Elizabeth F. Churchill
Elizabeth F. Churchill | |
---|---|
Born | Calcutta, India |
Residence | San Francisco, California |
Citizenship | American |
Nationality | British |
Fields |
Human-computer Interaction Cognitive Science Experimental Psychology Artificial Intelligence |
Institutions | eBay |
Alma mater | University of Cambridge |
Doctoral advisor | Richard Young, Thomas Green |
Other academic advisors | Thomas P. Moran |
Known for |
Feminism and HCI, Public and Situated Displays, Embodied Conversational Agents |
Notable awards | ACM Distinguished Scientist |
Elizabeth Frances Churchill is a British American psychologist specializing in human-computer interaction (HCI) and social computing. She is the Executive Vice President of ACM SIGCHI and is the Director of Human Computer Interaction at eBay.
Background
Churchill was born in Calcutta, India and moved to Newcastle upon Tyne in her early childhood. She gained a B.Sc. in Experimental Psychology and a M.S. in Knowledge Based Systems from Sussex University in the United Kingdom where she worked on Soar simulations.[1] After completing a Ph.D. (1994) from the University of Cambridge, she joined University of Nottingham as a Postdoc. In 1997, she moved to California, United States to join FXPAL where she formed and lead their Social Computing Group. In 2004, Churchill joined Palo Alto Research Center (PARC). She joined Yahoo! in 2006 as a Principal Research Scientist where she formed and lead the Internet Experiences Group in the Microeconomics and Social Systems division of Yahoo! Labs. Her group and research was multidisciplinary, addressing the intersection of computer science, cognitive and social psychology, design science, neuroscience, analytics, and anthropology. She is currently Director of Human Computer Interaction for eBay Research Labs in San Jose, CA. In 2009, she was elected as the Executive Vice President of ACM SIGCHI on a joint ballot with Gerrit van der Veer, SIGCHI's president.
Research
Churchill is known for her work on Embodied Conversational Agents and co-edited a [2] book of the same name, an area of HCI which uses computer generated embodied agents together with a model of gesture and facial expression to enable face-to-face speech communication with people.

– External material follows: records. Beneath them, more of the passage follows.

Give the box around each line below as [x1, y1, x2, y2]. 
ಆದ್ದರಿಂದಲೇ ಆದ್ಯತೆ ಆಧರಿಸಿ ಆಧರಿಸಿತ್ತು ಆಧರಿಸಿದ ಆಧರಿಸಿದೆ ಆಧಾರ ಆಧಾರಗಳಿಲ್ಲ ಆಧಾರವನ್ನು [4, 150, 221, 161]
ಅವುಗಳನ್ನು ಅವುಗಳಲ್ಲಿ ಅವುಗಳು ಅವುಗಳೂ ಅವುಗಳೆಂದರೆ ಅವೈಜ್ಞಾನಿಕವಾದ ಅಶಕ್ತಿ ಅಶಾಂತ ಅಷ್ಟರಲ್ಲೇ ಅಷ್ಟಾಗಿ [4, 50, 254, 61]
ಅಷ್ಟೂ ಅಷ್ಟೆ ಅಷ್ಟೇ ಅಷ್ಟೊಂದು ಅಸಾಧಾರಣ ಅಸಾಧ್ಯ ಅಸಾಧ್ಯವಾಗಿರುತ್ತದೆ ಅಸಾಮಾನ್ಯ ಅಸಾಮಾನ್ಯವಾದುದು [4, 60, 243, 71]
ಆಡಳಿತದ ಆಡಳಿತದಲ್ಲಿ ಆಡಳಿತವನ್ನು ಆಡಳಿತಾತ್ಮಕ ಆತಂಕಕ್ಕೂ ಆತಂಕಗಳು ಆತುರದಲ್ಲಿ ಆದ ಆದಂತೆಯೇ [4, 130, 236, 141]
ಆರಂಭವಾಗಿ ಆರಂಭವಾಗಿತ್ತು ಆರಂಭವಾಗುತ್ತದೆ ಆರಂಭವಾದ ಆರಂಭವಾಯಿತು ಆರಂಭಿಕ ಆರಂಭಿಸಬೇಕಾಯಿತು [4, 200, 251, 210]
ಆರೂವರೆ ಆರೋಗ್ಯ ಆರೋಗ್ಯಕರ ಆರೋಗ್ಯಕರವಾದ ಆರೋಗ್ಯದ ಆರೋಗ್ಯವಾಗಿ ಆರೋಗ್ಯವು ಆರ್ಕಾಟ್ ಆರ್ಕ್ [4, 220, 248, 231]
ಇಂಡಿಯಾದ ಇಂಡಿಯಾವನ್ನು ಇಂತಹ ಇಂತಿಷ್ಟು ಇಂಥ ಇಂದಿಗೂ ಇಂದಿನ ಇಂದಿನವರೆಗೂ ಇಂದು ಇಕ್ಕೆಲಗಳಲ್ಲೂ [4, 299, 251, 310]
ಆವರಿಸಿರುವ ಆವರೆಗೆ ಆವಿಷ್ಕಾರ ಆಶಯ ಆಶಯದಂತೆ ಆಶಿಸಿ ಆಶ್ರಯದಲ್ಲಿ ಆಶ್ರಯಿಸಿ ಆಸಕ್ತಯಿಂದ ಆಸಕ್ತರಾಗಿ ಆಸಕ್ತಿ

She is also known for her work on public displays and installations.[3] In 2011, she co-edited a special journal issue on Feminism and HCI[4] with Shaowen Bardzell at Indiana University Bloomington.
Academic Work
Churchill has chaired and run the technical program in several top conferences and publishes regularly in top-tier academic journals and conferences in computer science, human-computer interaction, sociology, and related fields. Her work has appeared in various newspapers and magazines around the world including Scientific American[5] and SFGate.[6]
References
- ↑ Churchill, E.F., Young, R.M. (1991). "Modelling Representations of Device Knowledge in Soar". In Steels, Luc, Smith, Barbara. Proceedings of AISB '91. Springer-Verlag.

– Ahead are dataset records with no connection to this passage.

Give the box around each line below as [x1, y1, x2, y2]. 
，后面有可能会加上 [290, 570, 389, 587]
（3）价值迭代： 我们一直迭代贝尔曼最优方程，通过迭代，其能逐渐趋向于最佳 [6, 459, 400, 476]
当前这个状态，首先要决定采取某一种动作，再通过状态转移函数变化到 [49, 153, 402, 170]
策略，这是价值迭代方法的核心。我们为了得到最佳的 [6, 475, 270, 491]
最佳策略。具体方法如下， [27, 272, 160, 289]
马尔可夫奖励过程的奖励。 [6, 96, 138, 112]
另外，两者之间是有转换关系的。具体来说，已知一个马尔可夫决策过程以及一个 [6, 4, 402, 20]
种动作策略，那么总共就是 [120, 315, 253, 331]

- ↑ Cassell, J., Sullivan J., Prevost, S., Churchill, E. F. (2000). Embodied Conversational Agents. Cambridge, MA, USA: MIT Press.
- ↑ O'Hara, K., Perry, M.,Churchill, E.F., Russell, D. (2003). Public and Situated Displays. Kluwer Academic Publishers.
- ↑ Bardzell, Shaowen, Churchill, Elizabeth F. (September 2011). "Feminism and HCI: New Perspectives". Interacting with Computers 23 (5). doi:10.1016/S0953-5438(11)00089-0.
- ↑ Greenemeier, Larry (September 29, 2010). "Sentiment-sensing software could aid in weeding hostile online comments". Scientific American. Retrieved March 19, 2012.
- ↑ Temple, James (January 11, 2010). "Social science meets computer science at Yahoo". SF Gate. Retrieved March 19, 2012.